#### [Exercise details]
Retype, word for word, every line from the one holding "Technology Business Browse Log In Join Free" through the one holding "real experiences, lessons, and perspectives." in the entries below, both included, and only those lines.

#### Input records ####

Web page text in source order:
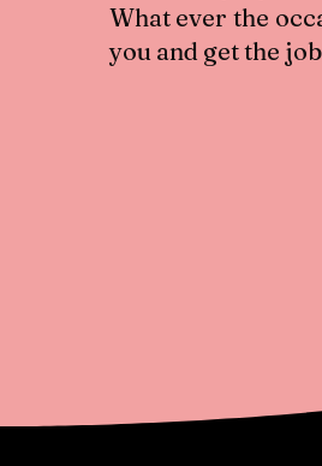
What ever the
you and get the
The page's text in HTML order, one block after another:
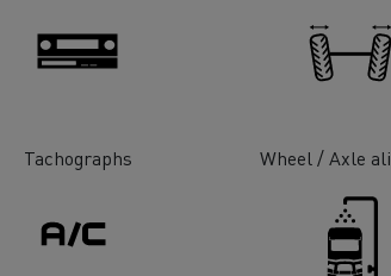
Logging
Tachographs Wheel / Axle
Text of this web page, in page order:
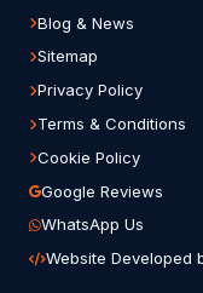
Blog & News
Sitemap
Privacy Policy
Terms & Conditions
Cookie Policy
Google Reviews
WhatsApp Us
Website Developed
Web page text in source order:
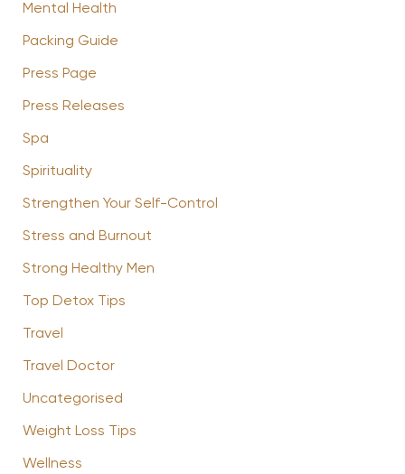
Mental Health
Packing Guide
Press Page
Press Releases
Spa
Spirituality
Strengthen Your Self-Control
Stress and Burnout
Strong Healthy Men
Top Detox Tips
Travel
Travel Doctor
Uncategorised
Weight Loss Tips
Wellness
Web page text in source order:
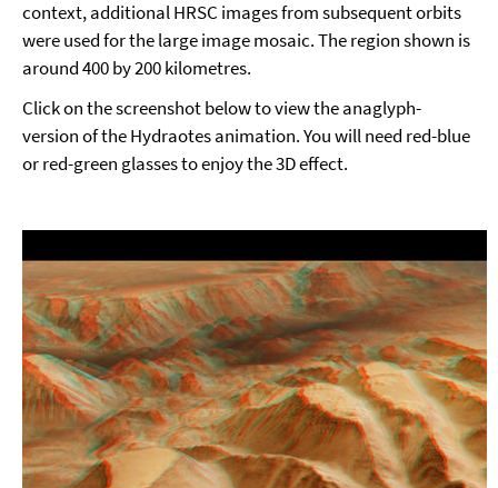
context, additional HRSC images from subsequent orbits
were used for the large image mosaic. The region shown is
around 400 by 200 kilometres.
Click on the screenshot below to view the anaglyph-
version of the Hydraotes animation. You will need red-blue
or red-green glasses to enjoy the 3D effect.
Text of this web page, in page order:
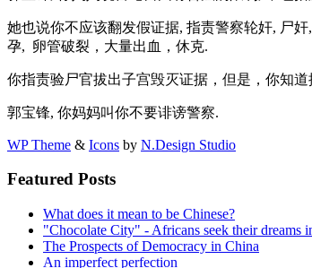
她也说你不应该翻发假证据, 指责警察轮奸, 尸
孕, 卵管破裂，大量出血，休克.
你指责验尸官拔出子宫毁灭证据，但是，你知
郭宝锋, 你妈妈叫你不要诽谤警察.
WP Theme & Icons by N.Design Studio
Featured Posts
What does it mean to be Chinese?
"Chocolate City" - Africans seek their dreams
The Prospects of Democracy in China
An imperfect perfection
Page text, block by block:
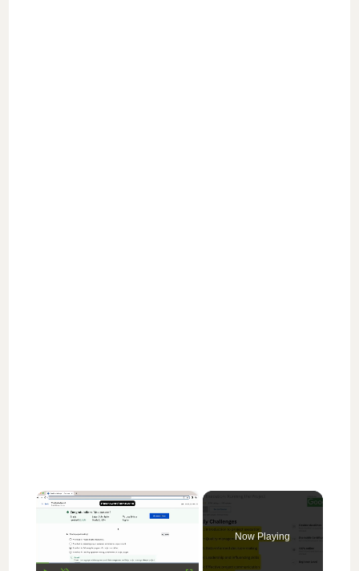
×
Now Playing
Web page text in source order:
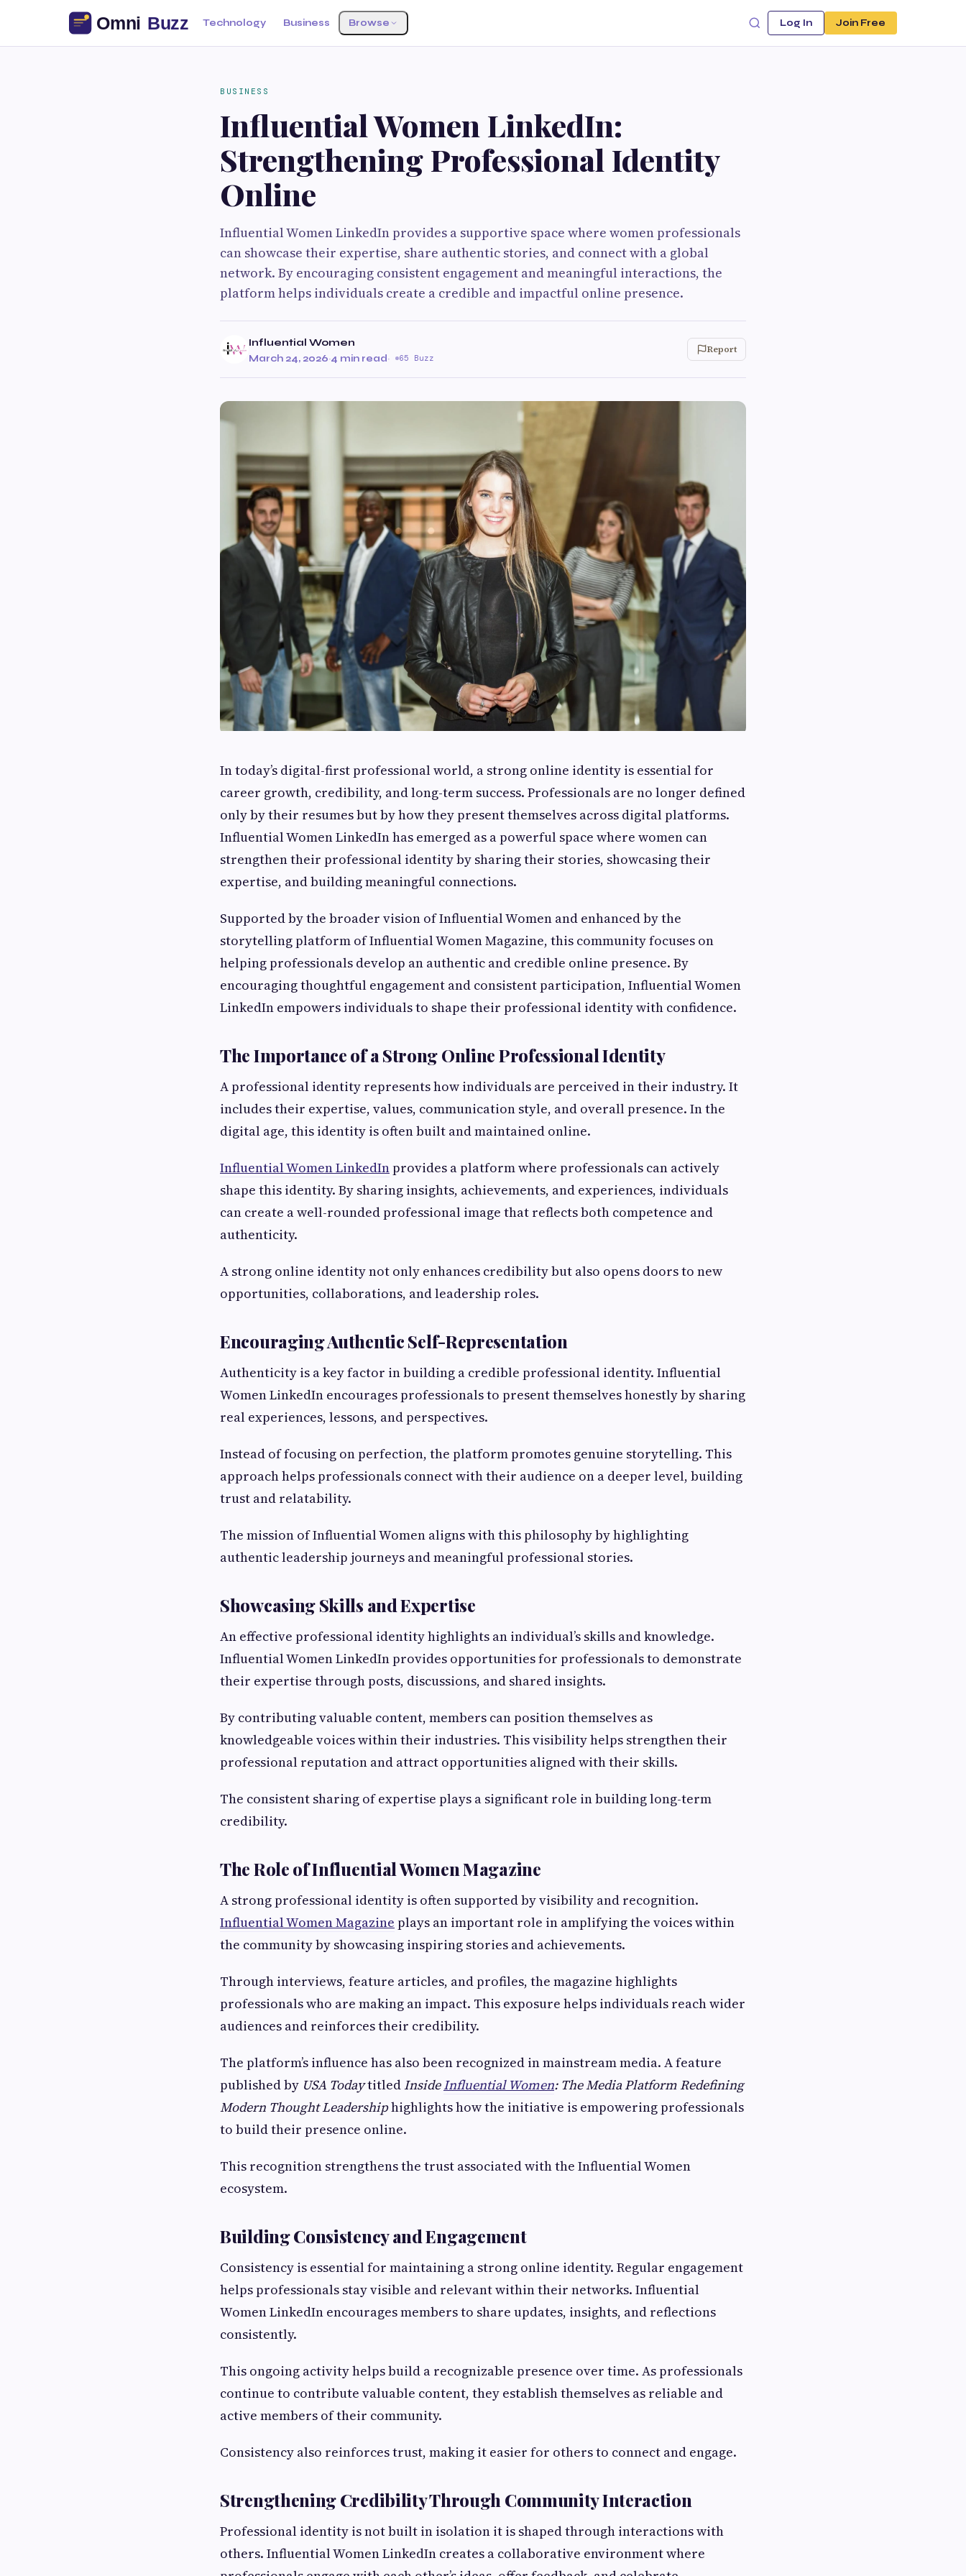
Technology Business Browse Log In Join Free
BUSINESS
Influential Women LinkedIn:
Strengthening Professional Identity
Online
Influential Women LinkedIn provides a supportive space where women professionals
can showcase their expertise, share authentic stories, and connect with a global
network. By encouraging consistent engagement and meaningful interactions, the
platform helps individuals create a credible and impactful online presence.
Influential Women
March 24, 2026·4 min read· 65 Buzz
Report
In today’s digital-first professional world, a strong online identity is essential for
career growth, credibility, and long-term success. Professionals are no longer defined
only by their resumes but by how they present themselves across digital platforms.
Influential Women LinkedIn has emerged as a powerful space where women can
strengthen their professional identity by sharing their stories, showcasing their
expertise, and building meaningful connections.
Supported by the broader vision of Influential Women and enhanced by the
storytelling platform of Influential Women Magazine, this community focuses on
helping professionals develop an authentic and credible online presence. By
encouraging thoughtful engagement and consistent participation, Influential Women
LinkedIn empowers individuals to shape their professional identity with confidence.
The Importance of a Strong Online Professional Identity
A professional identity represents how individuals are perceived in their industry. It
includes their expertise, values, communication style, and overall presence. In the
digital age, this identity is often built and maintained online.
Influential Women LinkedInprovides a platform where professionals can actively
shape this identity. By sharing insights, achievements, and experiences, individuals
can create a well-rounded professional image that reflects both competence and
authenticity.
A strong online identity not only enhances credibility but also opens doors to new
opportunities, collaborations, and leadership roles.
Encouraging Authentic Self-Representation
Authenticity is a key factor in building a credible professional identity. Influential
Women LinkedIn encourages professionals to present themselves honestly by sharing
real experiences, lessons, and perspectives.
Instead of focusing on perfection, the platform promotes genuine storytelling. This
approach helps professionals connect with their audience on a deeper level, building
trust and relatability.
The mission of Influential Women aligns with this philosophy by highlighting
authentic leadership journeys and meaningful professional stories.
Showcasing Skills and Expertise
An effective professional identity highlights an individual’s skills and knowledge.
Influential Women LinkedIn provides opportunities for professionals to demonstrate
their expertise through posts, discussions, and shared insights.
By contributing valuable content, members can position themselves as
knowledgeable voices within their industries. This visibility helps strengthen their
professional reputation and attract opportunities aligned with their skills.
The consistent sharing of expertise plays a significant role in building long-term
credibility.
The Role of Influential Women Magazine
A strong professional identity is often supported by visibility and recognition.
Influential Women Magazine plays an important role in amplifying the voices within
the community by showcasing inspiring stories and achievements.
Through interviews, feature articles, and profiles, the magazine highlights
professionals who are making an impact. This exposure helps individuals reach wider
audiences and reinforces their credibility.
The platform’s influence has also been recognized in mainstream media. A feature
published by USA TodaytitledInsideInfluential Women: The Media Platform Redefining
Modern Thought Leadershiphighlights how the initiative is empowering professionals
to build their presence online.
This recognition strengthens the trust associated with the Influential Women
ecosystem.
Building Consistency and Engagement
Consistency is essential for maintaining a strong online identity. Regular engagement
helps professionals stay visible and relevant within their networks. Influential
Women LinkedIn encourages members to share updates, insights, and reflections
consistently.
This ongoing activity helps build a recognizable presence over time. As professionals
continue to contribute valuable content, they establish themselves as reliable and
active members of their community.
Consistency also reinforces trust, making it easier for others to connect and engage.
Strengthening Credibility Through Community Interaction
Professional identity is not built in isolation it is shaped through interactions with
others. Influential Women LinkedIn creates a collaborative environment where
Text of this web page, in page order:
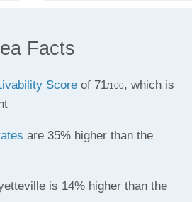
Facts
Scoreof 71/100, which is
are 35% higher than the
is 14% higher than the
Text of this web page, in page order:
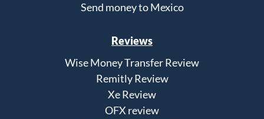
Send money to Mexico
Reviews
Wise Money Transfer Review
Remitly Review
Xe Review
OFX review
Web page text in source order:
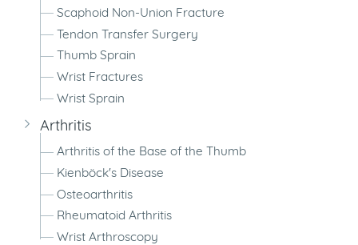
Scaphoid Non-Union Fracture
Tendon Transfer Surgery
Thumb Sprain
Wrist Fractures
Wrist Sprain
Arthritis
Arthritis of the Base of the Thumb
Kienböck's Disease
Osteoarthritis
Rheumatoid Arthritis
Wrist Arthroscopy
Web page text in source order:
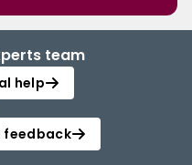
team
help
feedback
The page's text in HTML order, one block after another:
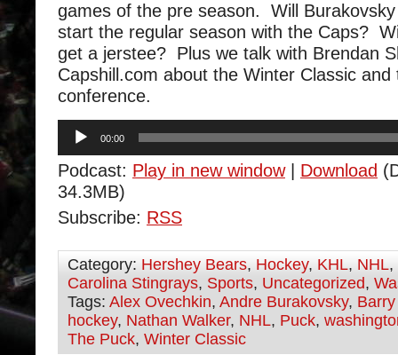
games of the pre season. Will
start the regular season with the Caps?
get a jerstee? Plus we talk with Brendan
Capshill.com about the Winter Classic
conference.
Audio
Player
00:00
Podcast: Play in new window| Download
34.3MB)
Subscribe: RSS
Category: Hershey Bears, Hockey, KHL, NHL,
Carolina Stingrays, Sports, Uncategorized,
Tags: Alex Ovechkin, Andre Burakovsky,
hockey, Nathan Walker, NHL, Puck,
The Puck, Winter Classic
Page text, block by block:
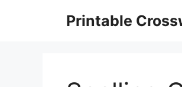
Printable

####

#### [Output of the exercise]
Technology Business Browse Log In Join Free
BUSINESS
Influential Women LinkedIn:
Strengthening Professional Identity
Online
Influential Women LinkedIn provides a supportive space where women professionals
can showcase their expertise, share authentic stories, and connect with a global
network. By encouraging consistent engagement and meaningful interactions, the
platform helps individuals create a credible and impactful online presence.
Influential Women
March 24, 2026·4 min read· 65 Buzz
Report
In today’s digital-first professional world, a strong online identity is essential for
career growth, credibility, and long-term success. Professionals are no longer defined
only by their resumes but by how they present themselves across digital platforms.
Influential Women LinkedIn has emerged as a powerful space where women can
strengthen their professional identity by sharing their stories, showcasing their
expertise, and building meaningful connections.
Supported by the broader vision of Influential Women and enhanced by the
storytelling platform of Influential Women Magazine, this community focuses on
helping professionals develop an authentic and credible online presence. By
encouraging thoughtful engagement and consistent participation, Influential Women
LinkedIn empowers individuals to shape their professional identity with confidence.
The Importance of a Strong Online Professional Identity
A professional identity represents how individuals are perceived in their industry. It
includes their expertise, values, communication style, and overall presence. In the
digital age, this identity is often built and maintained online.
Influential Women LinkedInprovides a platform where professionals can actively
shape this identity. By sharing insights, achievements, and experiences, individuals
can create a well-rounded professional image that reflects both competence and
authenticity.
A strong online identity not only enhances credibility but also opens doors to new
opportunities, collaborations, and leadership roles.
Encouraging Authentic Self-Representation
Authenticity is a key factor in building a credible professional identity. Influential
Women LinkedIn encourages professionals to present themselves honestly by sharing
real experiences, lessons, and perspectives.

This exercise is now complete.